ISFP and I got *drumroll* Neutral Good! Who's surprised!?!


----------



## ricericebaby

Neutral good. Not terribly surprising, although I may have been suspecting something more along the lines of chaotic good/neutral.


----------



## BranchMonkey

Turi said:


> Neutral Good.
> 
> I know nothing about dungeons and dragons and wouldn't have a clue what that correlates to in MBTI.


I never understood the appeal of D&D in the 80s when others were into the board game--no Internet. Someone on INTJf asked me my D&D alignment and I took the online test because it was quick. 

I got True Neutral Human Cleric, a term that the new test doesn't contain, for some reason. I was able to heal the sick and raise the dead. My weakness was constitution. *Insert shrug

I like chess; before that Scrabble, and no other games come to mind.
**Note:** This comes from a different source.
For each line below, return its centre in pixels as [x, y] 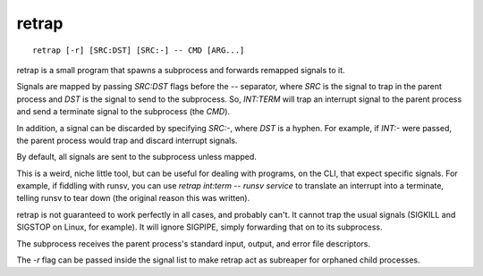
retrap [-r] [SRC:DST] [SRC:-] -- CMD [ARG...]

Don't know what 'this' says about my MBTI type either.


----------



## nep2une

True Neutral, just like I got last time despite having some different answers this time.


----------



## Coburn

True Neutral, Human Ranger.

Human Ranger actually sounds like a perfect job for me based on the description. I'd like that gig.


----------



## CultOfPersonality

ENFP

True/Chaotic Neutral


----------



## BranchMonkey

Coburn said:


> True Neutral, Human Ranger.
> 
> Human Ranger actually sounds like a perfect job for me based on the description. I'd like that gig.


OK, I was at the library, no Internet at home--now this "Ranger" bit has me curious--it wasn't in the one I took about six years ago, just as True Neutral Human Cleric is no longer in this one.

Off I go... but I doubt I'll get "ranger" which sounds too much for my continuing weak constitution.


----------



## VectorReflector

Lawful Neutral. Somewhat predictable after everything I read on the ESTJ type profile.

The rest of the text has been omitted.